TASK TO COMPLETE: Select, from the material below, each line with "تزوجها" in it.

RECORDED INFORMATION:
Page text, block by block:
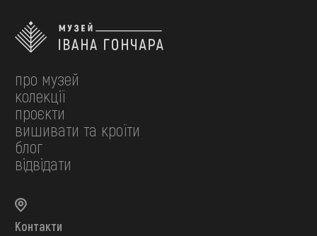
про музей
колекції
проєкти
вишивати та кроїти
блог
відвідати
Контакти
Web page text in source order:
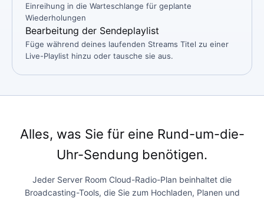
Einreihung in die Warteschlange für geplante
Wiederholungen
Bearbeitung der Sendeplaylist
Füge während deines laufenden Streams Titel zu einer
Live-Playlist hinzu oder tausche sie aus.
Alles, was Sie für eine Rund-um-die-
Uhr-Sendung benötigen.
Jeder Server Room Cloud-Radio-Plan beinhaltet die
Broadcasting-Tools, die Sie zum Hochladen, Planen und
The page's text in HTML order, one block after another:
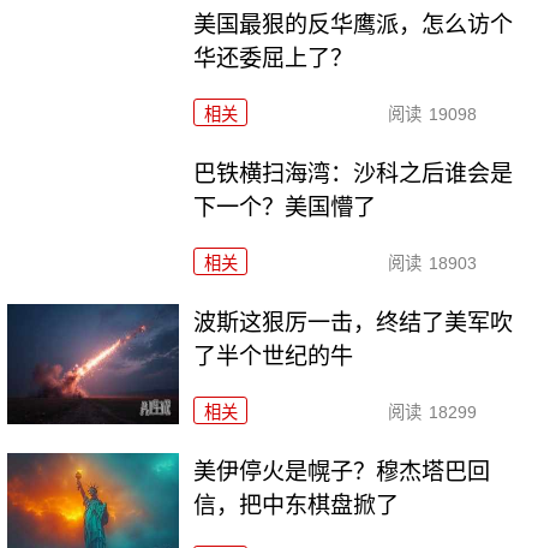
美国最狠的反华鹰派，怎么访个
华还委屈上了？
相关 阅读 19098
巴铁横扫海湾：沙科之后谁会是
下一个？美国懵了
相关 阅读 18903
波斯这狠厉一击，终结了美军吹
了半个世纪的牛
相关 阅读 18299
美伊停火是幌子？穆杰塔巴回
信，把中东棋盘掀了
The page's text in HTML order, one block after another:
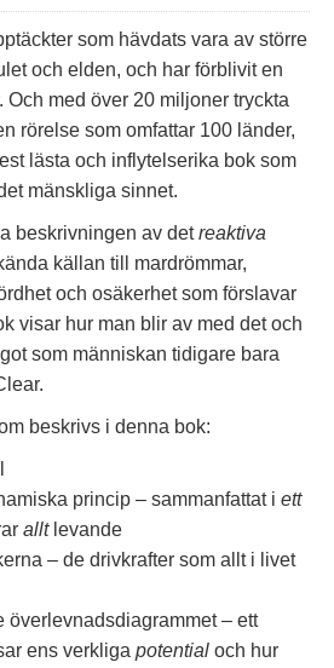
som hävdats vara av större
och elden, och har förblivit en
Och med över 20 miljoner tryckta
rörelse som omfattar 100 länder,
lästa och inflytelserika bok som
mänskliga sinnet.
beskrivningen av detreaktiva
källan till mardrömmar,
och osäkerhet som förslavar
visar hur man blir av med det och
som människan tidigare bara
beskrivs i denna bok:
princip – sammanfattat i ett
alltlevande
– de drivkrafter som allt i livet
överlevnadsdiagrammet – ett
ens verkliga potential och hur
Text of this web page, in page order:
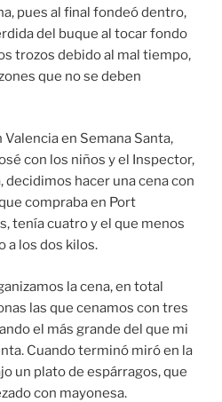
pues al final fondeó dentro,
del buque al tocar fondo
trozos debido al mal tiempo,
que no se deben
en Semana Santa,
con los niños y el Inspector,
decidimos hacer una cena con
compraba en Port
tenía cuatro y el que menos
a los dos kilos.
la cena, en total
las que cenamos con tres
el más grande del que mi
Cuando terminó miró en la
un plato de espárragos, que
con mayonesa.
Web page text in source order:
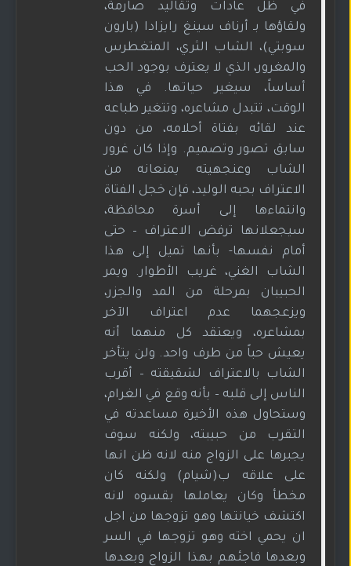
في ظل عادات وتقاليد صارمة،
ولقاؤها بـ أرناف سينغ رايزادا (بارون
سوبتي)، الشاب الثري، المتغطرس
والمغرور، الذي لا يعترف بوجود الحب
أساساً، سيغير حياتها. في هذا
الوقت، تتبدل مشاعره، وتتغير طباعه
عند لقائه بفتاة أحلامه، من دون
سابق تصور وتصميم. وإذا كان غرور
الشاب وعنجهيته يمنعانه من
الاعتراف بحبه الوليد، فإن خجل الفتاة
وانتماءها إلى أسرة محافظة،
سيجعلانها ترفض الاعتراف – حتى
أمام نفسها- بأنها تميل إلى هذا
الشاب الغني، غريب الأطوار. ويمر
الحبيبان بمرحلة من المد والجزر،
ويزعجهما عدم اعتراف الآخر
بمشاعره، ويعتقد كل منهما أنه
يعيش حباً من طرف واحد. ولن يتأخر
الشاب بالاعتراف لشقيقته – أقرب
الناس إلى قلبه – بأنه وقع في الغرام،
وستحاول هذه الأخيرة مساعدته في
التقرب من حبيبته، ولكنه سوف
يجبرها على الزواج منه لانه ظن انها
على علاقه ب(شيام) ولكنه كان
مخطأ وكان يعاملها بقسوه لانه
اكتشف خيانتها وهو تزوجها من اجل
ان يحمي اخته وهو تزوجها في السر
وبعدها فاجئهم بهذا الزواج وبعدها
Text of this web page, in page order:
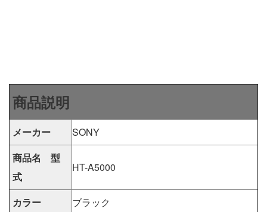
商品説明
メーカー
SONY
商品名 型
式
HT-A5000
カラー
ブラック
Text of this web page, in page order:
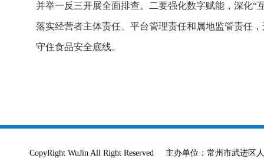
并举一反三开展全面排查。二要强化数字赋能，深化
落实经营者主体责任、平台管理责任和属地监管责任
守住食品安全底线。
CopyRight WuJin All Right Reserved 主办单位：常州市武进
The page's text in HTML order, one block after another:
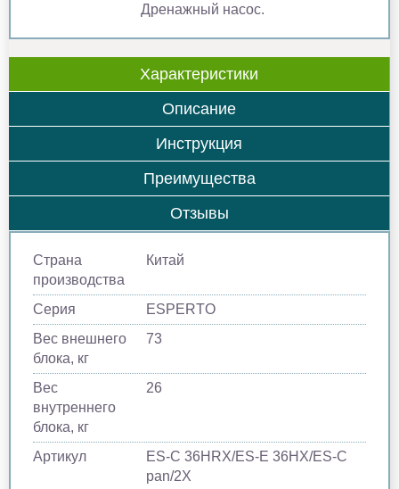
Дренажный насос.
Характеристики
Описание
Инструкция
Преимущества
Отзывы
Страна
производства
Китай
Серия
ESPERTO
Вес внешнего
блока, кг
73
Вес
внутреннего
блока, кг
26
Артикул
ES-C 36HRX/ES-E 36HX/ES-C
pan/2X
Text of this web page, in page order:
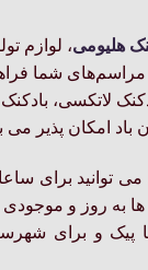
هلیومی، لوازم
شما
لاتکسی،
باد امکان پذیر می
ها به روز و
پیک و برای
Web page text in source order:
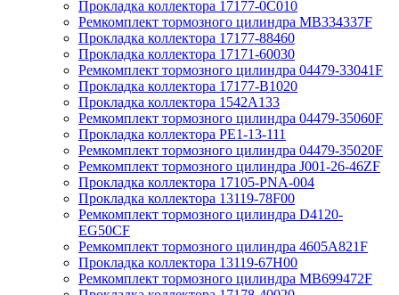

RESPONSE BOX:
اكتشف خيانتها وهو تزوجها من اجل
ان يحمي اخته وهو تزوجها في السر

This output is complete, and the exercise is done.